To determine if MRS-measured metabolites may provide clinically meaningful endpoints in future ataxia trials, correlations between MRS scores (obtained from the comparisons to the control group) and the clinical measures of SARA score, ADL score, and disease duration were investigated for each SCA group (Fig. 7A, Table S2). MRS scores strongly correlated (r >0.60) with SARA scores for SCA1 (p<0.01, type I error corrected) and SCA2 (p=0.001), and with disease duration (p=0.004) and ADL (p=0.001) for SCA2. MRS scores for SCA3 did not show correlations with these clinical measures, while MRS scores correlated with ADL for SCA6 (p=0.02). To address the possibility that correlations between clinical measures and individual neurochemicals in select VOI may be missed when the DWD-based MRS scores, which combine information from all regions and neurochemicals, is utilized, we also investigated correlations between clinical measures and select neurochemical concentrations. For this analysis we focused on neurochemicals that were shown to be correlated with SARA in prior work,11, 12 specifically two neuronal (tNAA, Glu) and two putative glial markers (mI and tCr). This analysis revealed correlations between individual neurochemical levels and clinical measures for all SCAs (Fig. 7B, Table S3). Notably, the glial marker mI in the CWM was strongly associated with ADL in SCA1. Strong correlations (|r|>0.60) were observed in SCA2 between neuronal markers in the vermis and pons and each of SARA and ADL, while they were limited to a glial marker in the pons for SCA3 and to a neuronal marker in the CWM for SCA6.

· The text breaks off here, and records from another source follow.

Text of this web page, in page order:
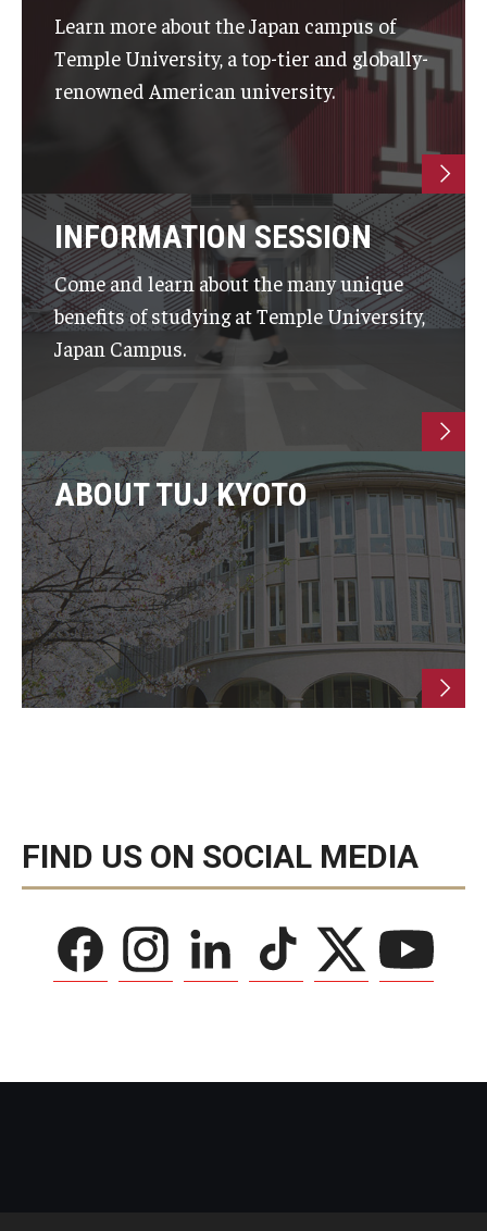
Learn more about the Japan campus of
Temple University, a top-tier and globally-
renowned American university.
INFORMATION SESSION
Come and learn about the many unique
benefits of studying at Temple University,
Japan Campus.
ABOUT TUJ KYOTO
FIND US ON SOCIAL MEDIA
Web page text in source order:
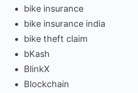
bike insurance
bike insurance india
bike theft claim
bKash
BlinkX
Blockchain
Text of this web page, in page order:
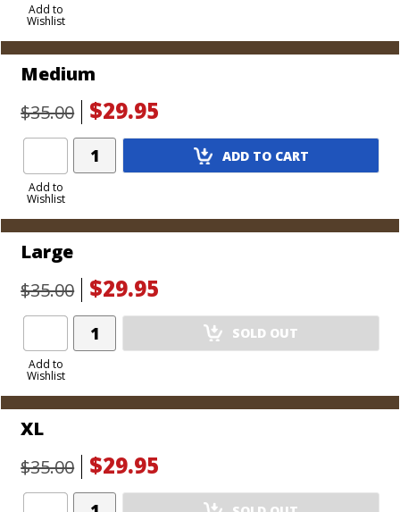
Add to
Wishlist
Medium
$35.00
$29.95
Add to
Wishlist
Add
Product
ADD TO CART
Large
$35.00
$29.95
Add to
Wishlist
Add
Product
SOLD OUT
XL
$35.00
$29.95
Add
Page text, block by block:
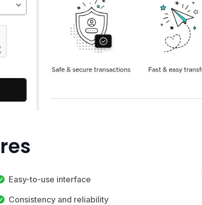
Easy-to-use interface
Consistency and reliability
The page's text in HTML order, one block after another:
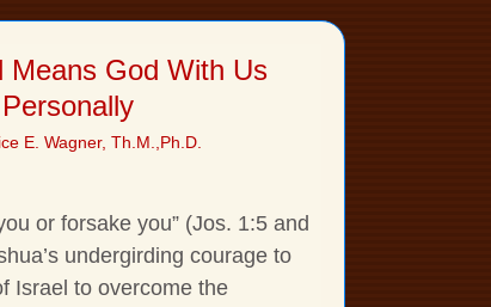
Means God With Us
Personally
E. Wagner, Th.M.,Ph.D.
or forsake you” (Jos. 1:5 and
undergirding courage to
Israel to overcome the
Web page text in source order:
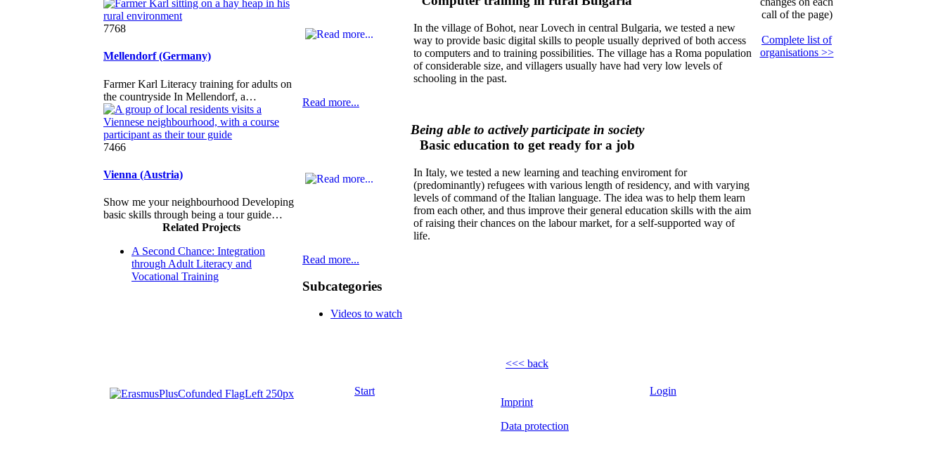
7768
Mellendorf (Germany)
Farmer Karl Literacy training for adults on
the countryside In Mellendorf, a…
7466
Vienna (Austria)
Show me your neighbourhood Developing
basic skills through being a tour guide…
Related Projects
A Second Chance: Integration
through Adult Literacy and
Vocational Training
In the village of Bohot, near Lovech in central Bulgaria, we tested a new
way to provide basic digital skills to people usually deprived of both access
to computers and to training possibilities. The village has a Roma population
of considerable size, and villagers usually have had very low levels of
schooling in the past.
Read more...
Being able to actively participate in society
Basic education to get ready for a job
In Italy, we tested a new learning and teaching enviroment for
(predominantly) refugees with various length of residency, and with varying
levels of command of the Italian language. The idea was to help them learn
from each other, and thus improve their general education skills with the aim
of raising their chances on the labour market, for a self-supported way of
life.
Read more...
Subcategories
Videos to watch
<<< back
call of the page)
Complete list of
organisations >>
Start
Imprint
Data protection
Login
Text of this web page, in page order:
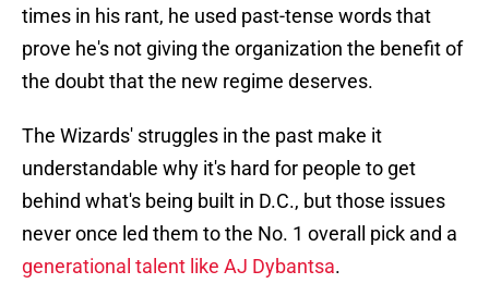
times in his rant, he used past-tense words that
prove he's not giving the organization the benefit of
the doubt that the new regime deserves.
The Wizards' struggles in the past make it
understandable why it's hard for people to get
behind what's being built in D.C., but those issues
never once led them to the No. 1 overall pick and a
generational talent like AJ Dybantsa.

Fig. 7. Pearson correlations between DWD-based MRS scores and clinical measures (A) and between regional metabolite concentrations and clinical measures (B).

Fig. 7

Correlations included subjects with SCA only, with MRS scores from DWD models of each SCA type vs. controls; the sign of the MRS scores were reversed so that larger positive scores correspond to being farther from the hyperplane (farther from controls). The heat map and corresponding color bar reflect the magnitude of the correlation coefficients. Correlations with p < 0.05 (type I error corrected) are denoted with ‘*’. Correlations, confidence intervals, and p-values are provided in Tables S2 and S3.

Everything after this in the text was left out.